Minister of Social Welfare
- In office March 26, 1971 – August 8, 1972
- President: Alejandro Lanusse
- Preceded by: Amadeo Frúgoli
- Succeeded by: Oscar Puiggrós

Personal details
- Born: February 10, 1919 Mendoza, Argentina
- Died: February 15, 1988 (aged 69) Buenos Aires, Argentina
- Spouse(s): Esther Canepa Devoto (1943–77) Cristina Ruíz (1985–88)
- Alma mater: Escuela Naval Militar

= Francisco Manrique =

Francisco Manrique (February 10, 1919 – February 15, 1988) was an Argentine naval officer, journalist, policy maker and presidential candidate.

==Life and times==

A native of Mendoza, in western Argentina, Francisco Manrique graduated from the Argentine Naval Academy in 1938 and from the Navy School in 1949. After being jailed as an opponent of President Juan Domingo Perón, he became head of the Casa Militar (the presidential military household) in 1955 following Perón's overthrow. He resigned as part of an effort to have the new military leader, President Eduardo Lonardi, removed, and was reinstated by Lonardi's successor, Pedro Aramburu, upon the former's resignation.

Manrique resigned from the Navy as a captain in 1958 to start a daily newspaper in opposition to President Arturo Frondizi, Correo de la Tarde.

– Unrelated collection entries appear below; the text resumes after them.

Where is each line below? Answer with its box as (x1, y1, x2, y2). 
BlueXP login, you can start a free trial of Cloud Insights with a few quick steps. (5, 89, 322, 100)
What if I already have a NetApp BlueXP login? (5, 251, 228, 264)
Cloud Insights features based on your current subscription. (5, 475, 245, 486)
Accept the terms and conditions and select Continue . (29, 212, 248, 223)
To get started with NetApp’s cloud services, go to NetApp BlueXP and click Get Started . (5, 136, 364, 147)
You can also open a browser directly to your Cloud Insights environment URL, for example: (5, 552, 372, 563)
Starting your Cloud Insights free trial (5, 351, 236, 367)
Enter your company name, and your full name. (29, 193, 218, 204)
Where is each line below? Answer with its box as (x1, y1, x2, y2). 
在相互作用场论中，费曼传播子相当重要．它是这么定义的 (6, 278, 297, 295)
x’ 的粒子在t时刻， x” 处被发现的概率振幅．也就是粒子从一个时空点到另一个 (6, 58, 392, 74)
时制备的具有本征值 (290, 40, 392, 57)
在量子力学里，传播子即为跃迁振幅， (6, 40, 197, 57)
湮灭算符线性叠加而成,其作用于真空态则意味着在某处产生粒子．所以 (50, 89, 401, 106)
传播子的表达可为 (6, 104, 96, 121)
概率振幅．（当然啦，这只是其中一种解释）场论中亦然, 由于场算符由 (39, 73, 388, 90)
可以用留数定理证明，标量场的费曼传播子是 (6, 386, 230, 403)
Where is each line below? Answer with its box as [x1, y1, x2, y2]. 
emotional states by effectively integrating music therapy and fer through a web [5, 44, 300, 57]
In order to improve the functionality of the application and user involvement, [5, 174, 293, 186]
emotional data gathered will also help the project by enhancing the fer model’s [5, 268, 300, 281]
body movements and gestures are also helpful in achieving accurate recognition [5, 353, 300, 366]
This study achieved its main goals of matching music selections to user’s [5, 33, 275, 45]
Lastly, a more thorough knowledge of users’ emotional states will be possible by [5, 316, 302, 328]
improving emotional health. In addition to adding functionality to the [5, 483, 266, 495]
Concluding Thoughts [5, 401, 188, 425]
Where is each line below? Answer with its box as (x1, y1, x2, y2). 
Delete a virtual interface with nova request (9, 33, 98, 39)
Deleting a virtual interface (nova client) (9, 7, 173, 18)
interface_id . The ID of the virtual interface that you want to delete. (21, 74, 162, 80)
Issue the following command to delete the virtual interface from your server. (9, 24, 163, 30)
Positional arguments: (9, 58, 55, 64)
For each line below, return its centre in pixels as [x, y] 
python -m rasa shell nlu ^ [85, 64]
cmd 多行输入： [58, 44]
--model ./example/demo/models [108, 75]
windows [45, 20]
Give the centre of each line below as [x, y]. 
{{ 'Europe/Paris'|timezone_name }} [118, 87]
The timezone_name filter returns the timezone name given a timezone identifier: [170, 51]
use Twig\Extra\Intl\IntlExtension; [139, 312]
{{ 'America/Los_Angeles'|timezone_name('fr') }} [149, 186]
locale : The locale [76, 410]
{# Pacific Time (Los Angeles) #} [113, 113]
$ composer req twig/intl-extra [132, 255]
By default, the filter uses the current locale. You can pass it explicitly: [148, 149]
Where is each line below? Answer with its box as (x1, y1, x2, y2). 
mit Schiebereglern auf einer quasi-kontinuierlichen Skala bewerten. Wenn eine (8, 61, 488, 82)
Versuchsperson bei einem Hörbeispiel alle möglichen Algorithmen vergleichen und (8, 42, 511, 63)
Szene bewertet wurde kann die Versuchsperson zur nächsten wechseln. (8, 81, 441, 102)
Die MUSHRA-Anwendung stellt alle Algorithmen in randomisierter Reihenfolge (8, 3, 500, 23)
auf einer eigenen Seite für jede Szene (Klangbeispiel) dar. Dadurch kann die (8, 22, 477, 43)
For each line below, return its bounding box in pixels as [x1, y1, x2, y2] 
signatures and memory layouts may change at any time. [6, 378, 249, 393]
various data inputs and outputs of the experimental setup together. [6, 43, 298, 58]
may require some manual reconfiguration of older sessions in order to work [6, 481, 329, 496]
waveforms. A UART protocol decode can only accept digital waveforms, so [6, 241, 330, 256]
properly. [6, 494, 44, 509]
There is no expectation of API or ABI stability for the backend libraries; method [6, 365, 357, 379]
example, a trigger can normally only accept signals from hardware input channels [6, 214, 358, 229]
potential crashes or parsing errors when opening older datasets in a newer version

Following Frondizi's overthrow in 1962, he lad diplomatic efforts to have other members of the Organization of American States recognize the government of President José María Guido, who had been appointed in Frondizi's stead via the acephaly clause.

Correo de la Tarde failed in 1963, as did his subsequent weekly Leer para Creer. His next undertaking, Correo de la Semana, was more successful. Launched in 1965, it became known for its advocacy for senior citizens. He hosted the television public affairs interview program Comentario Político from 1965 until the show's curtailment by order of hard-line Interior Minister Francisco Imaz.

The head of a military junta at the time, President Alejandro Lanusse appointed Manrique Minister of Social Policy in 1971. In that capacity, he organized a myriad of federal and provincial health insurance programs into the Integrated Medical Attention Plan (PAMI) and housing assistance programs into the National Housing Fund (FONAVI). The reforms helped lead to a marked reduction in infant mortality in Argentina during the 1970s. Manrique ran for President in 1973 as the candidate of the Popular Federalist Alliance, a grouping of small, moderately conservative parties. He won 15% of the vote and placed third in the March 1973 election, the most received by a third-party candidate in Argentina up to then. His first wife, Esther Canepa Devoto, whom he married in 1943 and had three sons and a daughter with, died in 1977, and he married the former Cristina Ruíz in 1985.

Manrique actively supported the March 1976 coup and many of his Federalist Party colleagues were therein appointed to local government posts, including 78 mayors. Following seven years of ruinous military rule, however, elections were called for October 1983. Manrique again ran unsuccessfully for President as the candidate of the center-right Federal Alliance. The winner, Raúl Alfonsín of the centrist UCR, appointed him Secretary of Tourism, a non-Cabinet position in 1986, by which Manrique unsuccessfully proposed the implementation of a tax on tourism abroad. He won election as a legislator in 1987 as a nonpartisan candidate on the UCR ticket. Remaining editor-in-chief of Correo de la Semana, Manrique died in Buenos Aires from complications related to lymphoma, in 1988. He was 69 years old.